■ Task to complete ■
In the data that follows, every line containing the word "sash" should be returned.

■ Given records ■
━━━━━━━━━━━━━━━━━━━━

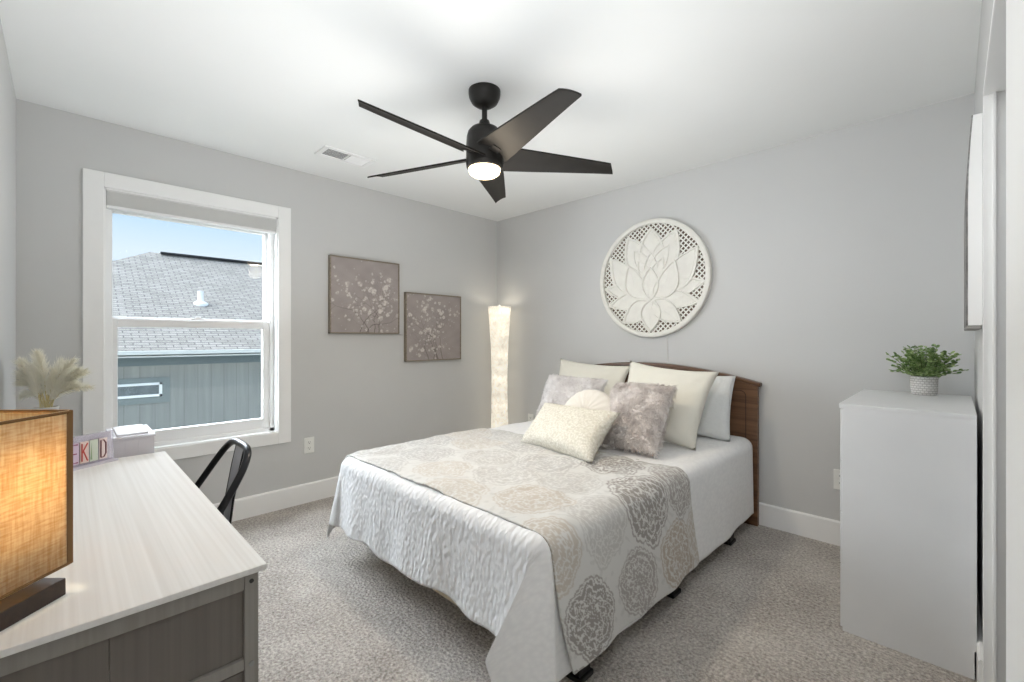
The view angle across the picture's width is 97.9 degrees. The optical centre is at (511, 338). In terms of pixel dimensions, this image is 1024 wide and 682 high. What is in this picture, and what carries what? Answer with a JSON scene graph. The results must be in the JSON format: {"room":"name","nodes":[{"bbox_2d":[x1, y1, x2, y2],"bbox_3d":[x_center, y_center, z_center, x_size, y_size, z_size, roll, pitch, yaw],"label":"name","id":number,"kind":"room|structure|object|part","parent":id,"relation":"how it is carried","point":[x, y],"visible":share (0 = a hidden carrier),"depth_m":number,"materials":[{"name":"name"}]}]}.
{"room":"bedroom","nodes":[
{"label":"bedroom","id":0,"kind":"room"},
{"bbox_2d":[0,19,15,409],"bbox_3d":[-1.063,-0.005,0.712,4.300,2.440,0.150,0,0,45],"label":"wall","id":1,"kind":"structure","parent":0,"point":[7,93],"depth_m":1.89,"materials":[{"name":"paint"}]},
{"bbox_2d":[16,99,496,503],"bbox_3d":[-1.452,-0.005,3.479,0.150,2.440,3.530,0,0,45],"label":"wall","id":2,"kind":"structure","parent":0,"point":[351,393],"depth_m":3.30,"materials":[{"name":"paint"}]},
{"bbox_2d":[83,168,290,459],"bbox_3d":[-2.030,-0.095,2.884,0.167,1.680,1.081,0,0,45],"label":"window","id":3,"kind":"structure","parent":2,"relation":"in","point":[100,329],"depth_m":2.79,"materials":[{"name":"white plastic"}]},
{"bbox_3d":[-2.064,-0.443,2.919,0.040,0.745,0.859,0,0,45],"label":"sash","id":4,"kind":"part","parent":3,"relation":"part of","materials":[{"name":"white plastic"}]},
{"bbox_3d":[-2.048,-0.093,2.903,0.095,1.500,0.893,0,0,45],"label":"frame","id":5,"kind":"part","parent":3,"relation":"part of","materials":[{"name":"white plastic"}]},
{"bbox_3d":[-2.035,0.264,2.891,0.040,0.759,0.859,0,0,45],"label":"sash","id":6,"kind":"part","parent":3,"relation":"part of","materials":[{"name":"white plastic"}]},
{"bbox_2d":[106,190,275,233],"bbox_3d":[-1.994,-0.791,2.852,0.036,0.103,0.890,0,0,45],"label":"window blind","id":7,"kind":"object","parent":3,"relation":"attached to","point":[115,200],"visible":1,"depth_m":2.79,"materials":[{"name":"fabric"}]},
{"bbox_3d":[-1.995,-0.749,2.851,0.031,0.017,0.888,0,0,45],"label":"rail","id":8,"kind":"part","parent":7,"relation":"part of","materials":[{"name":"white plastic"}]},
{"bbox_2d":[213,476,338,521],"bbox_3d":[-1.341,1.144,3.474,0.015,0.142,3.380,0,0,45],"label":"baseboard","id":9,"kind":"structure","parent":2,"relation":"attached to","point":[262,503],"depth_m":3.17,"materials":[{"name":"white wood"}]},
{"bbox_2d":[304,437,313,453],"bbox_3d":[-1.506,0.794,3.312,0.008,0.117,0.072,0,0,45],"label":"wall outlet","id":10,"kind":"object","parent":2,"relation":"attached to","point":[309,441],"visible":1,"depth_m":3.31,"materials":[{"name":"plastic"}]},
{"bbox_2d":[328,255,399,333],"bbox_3d":[-1.186,-0.337,3.616,0.034,0.600,0.600,0,0,45],"label":"framed print","id":11,"kind":"object","parent":2,"relation":"attached to","point":[364,294],"visible":1,"depth_m":3.58,"materials":[{"name":"paper"}]},
{"bbox_2d":[404,292,460,361],"bbox_3d":[-0.716,-0.100,4.090,0.034,0.605,0.610,0,0,45],"label":"framed print","id":12,"kind":"object","parent":2,"relation":"attached to","point":[432,322],"visible":1,"depth_m":4.06,"materials":[{"name":"paper"}]},
{"bbox_2d":[0,0,981,220],"bbox_3d":[0.127,-1.285,2.018,4.450,0.120,3.680,0,0,45],"label":"ceiling","id":13,"kind":"structure","parent":0,"point":[666,87],"depth_m":2.04,"materials":[{"name":"paint"}]},
{"bbox_2d":[314,145,375,167],"bbox_3d":[-1.121,-1.221,3.010,0.180,0.008,0.350,0,0,45],"label":"ceiling vent","id":14,"kind":"object","parent":13,"relation":"in","point":[326,151],"visible":1,"depth_m":3.00,"materials":[{"name":"white plastic"}]},
{"bbox_2d":[358,82,612,202],"bbox_3d":[-0.150,-1.012,2.162,1.332,0.427,1.312,0,0,45],"label":"ceiling fan","id":15,"kind":"object","parent":13,"relation":"hanging from","point":[491,151],"visible":1,"depth_m":2.14,"materials":[{"name":"black metal"}]},
{"bbox_3d":[-0.491,-0.897,2.363,0.634,0.068,0.154,0,0,23],"label":"fan blade","id":16,"kind":"part","parent":15,"relation":"part of","materials":[{"name":"black wood"}]},
{"bbox_3d":[-0.391,-0.897,1.920,0.154,0.068,0.634,0,0,41],"label":"fan blade","id":17,"kind":"part","parent":15,"relation":"part of","materials":[{"name":"black wood"}]},
{"bbox_3d":[-0.136,-0.820,2.210,0.158,0.043,0.158,0,0,45],"label":"light globe","id":18,"kind":"part","parent":15,"relation":"part of","materials":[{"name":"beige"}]},
{"bbox_3d":[-0.101,-0.897,2.595,0.154,0.068,0.634,0,0,5],"label":"fan blade","id":19,"kind":"part","parent":15,"relation":"part of","materials":[{"name":"black wood"}]},
{"bbox_3d":[0.061,-0.897,1.878,0.154,0.068,0.634,0,0,-31],"label":"fan blade","id":20,"kind":"part","parent":15,"relation":"part of","materials":[{"name":"black wood"}]},
{"bbox_3d":[0.241,-0.897,2.295,0.634,0.068,0.154,0,0,-13],"label":"fan blade","id":21,"kind":"part","parent":15,"relation":"part of","materials":[{"name":"black wood"}]},
{"bbox_2d":[231,496,976,681],"bbox_3d":[0.127,1.275,2.018,4.450,0.120,3.680,0,0,45],"label":"floor","id":22,"kind":"structure","parent":0,"point":[764,606],"depth_m":1.89,"materials":[{"name":"carpet"}]},
{"bbox_2d":[0,451,266,681],"bbox_3d":[-1.102,0.835,1.193,1.273,0.760,0.441,0,0,45],"label":"desk","id":23,"kind":"object","parent":22,"relation":"on","point":[161,586],"visible":0.84,"depth_m":0.86,"materials":[{"name":"white wood"}]},
{"bbox_2d":[0,409,72,631],"bbox_3d":[-0.863,0.292,0.732,0.142,0.326,0.154,0,0,0],"label":"table lamp","id":24,"kind":"object","parent":23,"relation":"on","point":[36,445],"visible":1,"depth_m":0.74,"materials":[{"name":"fabric"}]},
{"bbox_3d":[-0.738,0.569,0.696,0.012,0.136,0.160,0,0,45],"label":"panel","id":25,"kind":"part","parent":23,"relation":"part of","materials":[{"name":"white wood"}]},
{"bbox_2d":[73,431,117,470],"bbox_3d":[-1.512,0.399,1.575,0.040,0.113,0.196,0,0,13],"label":"letter board","id":26,"kind":"object","parent":23,"relation":"on","point":[90,450],"visible":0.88,"depth_m":1.60,"materials":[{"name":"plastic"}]},
{"bbox_3d":[-0.667,0.484,0.766,0.026,0.034,0.359,0,0,45],"label":"rail","id":27,"kind":"part","parent":23,"relation":"part of","materials":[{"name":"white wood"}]},
{"bbox_2d":[106,424,155,457],"bbox_3d":[-1.578,0.424,1.841,0.266,0.098,0.136,0,0,45],"label":"storage box","id":28,"kind":"object","parent":23,"relation":"on","point":[129,440],"visible":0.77,"depth_m":1.76,"materials":[{"name":"white plastic"}]},
{"bbox_3d":[-1.578,0.384,1.841,0.266,0.018,0.136,0,0,45],"label":"lid","id":29,"kind":"part","parent":28,"relation":"part of","materials":[{"name":"white plastic"}]},
{"bbox_3d":[-0.611,0.569,0.824,0.012,0.136,0.199,0,0,45],"label":"panel","id":30,"kind":"part","parent":23,"relation":"part of","materials":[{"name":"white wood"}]},
{"bbox_3d":[-0.667,0.648,0.766,0.026,0.022,0.359,0,0,45],"label":"rail","id":31,"kind":"part","parent":23,"relation":"part of","materials":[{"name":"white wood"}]},
{"bbox_3d":[-0.667,0.871,0.767,0.012,0.409,0.359,0,0,45],"label":"panel","id":32,"kind":"part","parent":23,"relation":"part of","materials":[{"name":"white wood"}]},
{"bbox_3d":[-0.537,0.841,0.908,0.045,0.748,0.025,0,0,45],"label":"leg","id":33,"kind":"part","parent":23,"relation":"part of","materials":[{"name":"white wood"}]},
{"bbox_2d":[195,438,251,523],"bbox_3d":[-1.187,0.804,1.546,0.434,0.827,0.462,0,0,45],"label":"desk chair","id":34,"kind":"object","parent":22,"relation":"on","point":[242,454],"visible":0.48,"depth_m":1.66,"materials":[{"name":"black metal"}]},
{"bbox_2d":[488,305,510,427],"bbox_3d":[-0.124,0.441,4.430,0.210,1.548,0.210,0,0,45],"label":"floor lamp","id":35,"kind":"object","parent":22,"relation":"on","point":[499,316],"visible":0.76,"depth_m":4.37,"materials":[{"name":"paper"}]},
{"bbox_2d":[431,362,761,681],"bbox_3d":[0.314,0.701,2.699,1.590,1.029,2.119,0,0,45],"label":"bed","id":36,"kind":"object","parent":22,"relation":"on","point":[744,410],"visible":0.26,"depth_m":2.90,"materials":[{"name":"brown wood"}]},
{"bbox_2d":[327,420,753,681],"bbox_3d":[0.250,0.886,2.629,1.584,0.491,2.195,0,0,45],"label":"coverlet","id":37,"kind":"object","parent":36,"relation":"on","point":[498,572],"visible":0.46,"depth_m":1.79,"materials":[{"name":"white fabric"}]},
{"bbox_2d":[345,428,699,673],"bbox_3d":[-0.008,0.866,2.357,1.590,0.490,1.136,0,0,45],"label":"bedspread","id":38,"kind":"object","parent":37,"relation":"on","point":[618,531],"visible":0.88,"depth_m":1.86,"materials":[{"name":"beige fabric"}]},
{"bbox_2d":[521,403,620,463],"bbox_3d":[0.305,0.527,2.581,0.316,0.240,0.674,0,0,-40],"label":"throw pillow","id":39,"kind":"object","parent":38,"relation":"on","point":[578,432],"visible":0.98,"depth_m":2.46,"materials":[{"name":"beige fabric"}]},
{"bbox_2d":[535,374,607,415],"bbox_3d":[0.393,0.464,3.173,0.519,0.395,0.327,0,0,42],"label":"throw pillow","id":40,"kind":"object","parent":37,"relation":"on","point":[558,389],"visible":0.43,"depth_m":3.18,"materials":[{"name":"grey fur"}]},
{"bbox_2d":[565,390,611,410],"bbox_3d":[0.466,0.480,2.745,0.361,0.315,0.229,0,0,45],"label":"throw pillow","id":41,"kind":"object","parent":37,"relation":"on","point":[590,399],"visible":0.25,"depth_m":2.74,"materials":[{"name":"fabric"}]},
{"bbox_2d":[559,358,629,394],"bbox_3d":[0.597,0.403,3.579,0.702,0.455,0.237,0,0,45],"label":"bed pillow","id":42,"kind":"object","parent":37,"relation":"on","point":[613,374],"visible":0.27,"depth_m":3.52,"materials":[{"name":"beige fabric"}]},
{"bbox_2d":[600,381,677,458],"bbox_3d":[0.716,0.466,2.603,0.453,0.403,0.374,0,0,45],"label":"throw pillow","id":43,"kind":"object","parent":37,"relation":"on","point":[640,426],"visible":0.85,"depth_m":2.51,"materials":[{"name":"beige fur"}]},
{"bbox_2d":[627,361,718,449],"bbox_3d":[0.949,0.400,2.820,0.617,0.485,0.295,0,0,45],"label":"bed pillow","id":44,"kind":"object","parent":37,"relation":"on","point":[693,387],"visible":0.53,"depth_m":2.67,"materials":[{"name":"beige fabric"}]},
{"bbox_2d":[697,376,735,441],"bbox_3d":[1.172,0.442,3.046,0.665,0.397,0.230,0,0,45],"label":"bed pillow","id":45,"kind":"object","parent":37,"relation":"on","point":[715,418],"visible":0.26,"depth_m":2.84,"materials":[{"name":"white fabric"}]},
{"bbox_3d":[0.242,1.150,1.608,0.072,0.130,0.084,0,0,45],"label":"leg","id":46,"kind":"part","parent":36,"relation":"part of","materials":[{"name":"black plastic"}]},
{"bbox_3d":[0.756,1.150,2.126,0.072,0.130,0.084,0,0,45],"label":"leg","id":47,"kind":"part","parent":36,"relation":"part of","materials":[{"name":"black plastic"}]},
{"bbox_3d":[1.040,0.249,3.431,1.590,0.126,0.056,0,0,45],"label":"rail","id":48,"kind":"part","parent":36,"relation":"part of","materials":[{"name":"brown wood"}]},
{"bbox_3d":[1.042,0.712,3.436,1.560,1.007,0.034,0,0,45],"label":"headboard","id":49,"kind":"part","parent":36,"relation":"part of","materials":[{"name":"brown wood"}]},
{"bbox_3d":[1.284,1.150,2.659,0.072,0.130,0.084,0,0,45],"label":"leg","id":50,"kind":"part","parent":36,"relation":"part of","materials":[{"name":"black plastic"}]},
{"bbox_2d":[839,389,976,679],"bbox_3d":[1.763,0.744,1.979,0.399,0.943,0.732,0,0,45],"label":"dresser","id":51,"kind":"object","parent":22,"relation":"on","point":[908,463],"visible":0.99,"depth_m":1.71,"materials":[{"name":"white wood"}]},
{"bbox_3d":[1.627,0.402,2.114,0.008,0.211,0.726,0,0,45],"label":"drawer","id":52,"kind":"part","parent":51,"relation":"part of","materials":[{"name":"white wood"}]},
{"bbox_3d":[1.627,0.616,2.114,0.008,0.211,0.726,0,0,45],"label":"drawer","id":53,"kind":"part","parent":51,"relation":"part of","materials":[{"name":"white wood"}]},
{"bbox_3d":[1.627,0.829,2.114,0.008,0.211,0.726,0,0,45],"label":"drawer","id":54,"kind":"part","parent":51,"relation":"part of","materials":[{"name":"white wood"}]},
{"bbox_3d":[1.627,1.068,2.114,0.008,0.261,0.726,0,0,45],"label":"drawer","id":55,"kind":"part","parent":51,"relation":"part of","materials":[{"name":"white wood"}]},
{"bbox_2d":[885,344,968,395],"bbox_3d":[1.982,0.149,2.137,0.294,0.246,0.252,0,0,45],"label":"potted plant","id":56,"kind":"object","parent":51,"relation":"on","point":[924,375],"visible":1,"depth_m":2.11,"materials":[{"name":"green plant"}]},
{"bbox_3d":[1.984,0.227,2.147,0.102,0.090,0.102,0,0,45],"label":"plant pot","id":57,"kind":"part","parent":56,"relation":"part of","materials":[{"name":"white ceramic"}]},
{"bbox_3d":[-1.754,0.844,1.822,0.515,0.742,0.417,0,0,45],"label":"side table","id":58,"kind":"object","parent":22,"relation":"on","visible":0},
{"bbox_2d":[8,348,95,408],"bbox_3d":[-1.863,0.254,1.796,0.415,0.438,0.155,0,0,3],"label":"pampas vase","id":59,"kind":"object","parent":58,"relation":"on","point":[32,376],"visible":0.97,"depth_m":1.78,"materials":[{"name":"ceramic"}]},
{"bbox_2d":[497,94,973,520],"bbox_3d":[1.370,-0.005,3.271,4.450,2.440,0.150,0,0,45],"label":"wall","id":60,"kind":"structure","parent":0,"point":[834,252],"depth_m":2.77,"materials":[{"name":"paint"}]},
{"bbox_2d":[528,414,533,420],"bbox_3d":[0.182,0.795,4.338,0.072,0.117,0.008,0,0,45],"label":"wall outlet","id":61,"kind":"object","parent":60,"relation":"attached to","point":[530,416],"visible":0.49,"depth_m":4.33,"materials":[{"name":"plastic"}]},
{"bbox_2d":[600,218,711,363],"bbox_3d":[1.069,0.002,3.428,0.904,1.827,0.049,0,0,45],"label":"wall medallion","id":62,"kind":"object","parent":60,"relation":"attached to","point":[656,276],"visible":1,"depth_m":3.39,"materials":[{"name":"white wood"}]},
{"bbox_2d":[759,502,839,545],"bbox_3d":[1.079,1.144,3.444,3.462,0.142,0.015,0,0,45],"label":"baseboard","id":63,"kind":"structure","parent":60,"relation":"attached to","point":[823,529],"depth_m":2.74,"materials":[{"name":"white wood"}]},
{"bbox_2d":[834,469,839,489],"bbox_3d":[1.925,0.830,2.609,0.072,0.117,0.008,0,0,45],"label":"wall outlet","id":64,"kind":"object","parent":60,"relation":"attached to","point":[836,471],"visible":0.42,"depth_m":2.62,"materials":[{"name":"plastic"}]},
{"bbox_2d":[974,0,993,639],"bbox_3d":[1.163,-0.005,0.990,0.115,2.440,3.380,0,0,45],"label":"wall","id":65,"kind":"structure","parent":0,"point":[987,5],"depth_m":1.71,"materials":[{"name":"paint"}]},
{"bbox_2d":[964,113,981,330],"bbox_3d":[1.865,-0.419,1.808,0.040,0.772,0.576,0,0,45],"label":"print","id":66,"kind":"object","parent":65,"relation":"attached to","point":[973,192],"visible":1,"depth_m":1.61},
{"bbox_2d":[975,587,982,681],"bbox_3d":[1.931,1.144,1.856,0.015,0.142,1.040,0,0,45],"label":"baseboard","id":67,"kind":"structure","parent":65,"relation":"attached to","point":[979,655],"depth_m":1.56,"materials":[{"name":"white wood"}]},
{"bbox_2d":[983,0,1005,681],"bbox_3d":[0.906,0.200,0.731,0.123,2.030,1.990,0,0,45],"label":"trim","id":68,"kind":"structure","parent":65,"relation":"attached to","point":[994,89],"depth_m":1.44,"materials":[{"name":"white wood"}]},
{"bbox_2d":[1006,0,1023,681],"bbox_3d":[0.612,0.205,0.484,0.036,1.996,1.185,0,0,45],"label":"door","id":69,"kind":"structure","parent":65,"relation":"in","point":[1014,9],"depth_m":0.78,"materials":[{"name":"white wood"}]},
{"label":"outside","id":70,"kind":"structure","parent":0,"visible":0},
{"bbox_3d":[-5.971,4.165,9.040,13.600,0.100,26.000,0,0,45],"label":"ground","id":71,"kind":"structure","parent":70,"visible":0},
{"bbox_2d":[112,252,262,429],"bbox_3d":[-4.081,1.225,11.350,6.670,5.780,14.660,0,0,45],"label":"house","id":72,"kind":"structure","parent":71,"relation":"on","point":[168,377],"depth_m":6.82,"materials":[{"name":"grey"}]},
{"bbox_2d":[160,252,262,264],"bbox_3d":[-5.811,-1.646,9.628,0.200,0.038,2.840,0,0,45],"label":"vent","id":73,"kind":"object","parent":72,"relation":"attached to","point":[169,254],"depth_m":9.11,"materials":[{"name":"black metal"}]}
]}

━━━━━━━━━━━━━━━━━━━━

■ Output below ■
{"bbox_3d":[-2.064,-0.443,2.919,0.040,0.745,0.859,0,0,45],"label":"sash","id":4,"kind":"part","parent":3,"relation":"part of","materials":[{"name":"white plastic"}]},
{"bbox_3d":[-2.035,0.264,2.891,0.040,0.759,0.859,0,0,45],"label":"sash","id":6,"kind":"part","parent":3,"relation":"part of","materials":[{"name":"white plastic"}]},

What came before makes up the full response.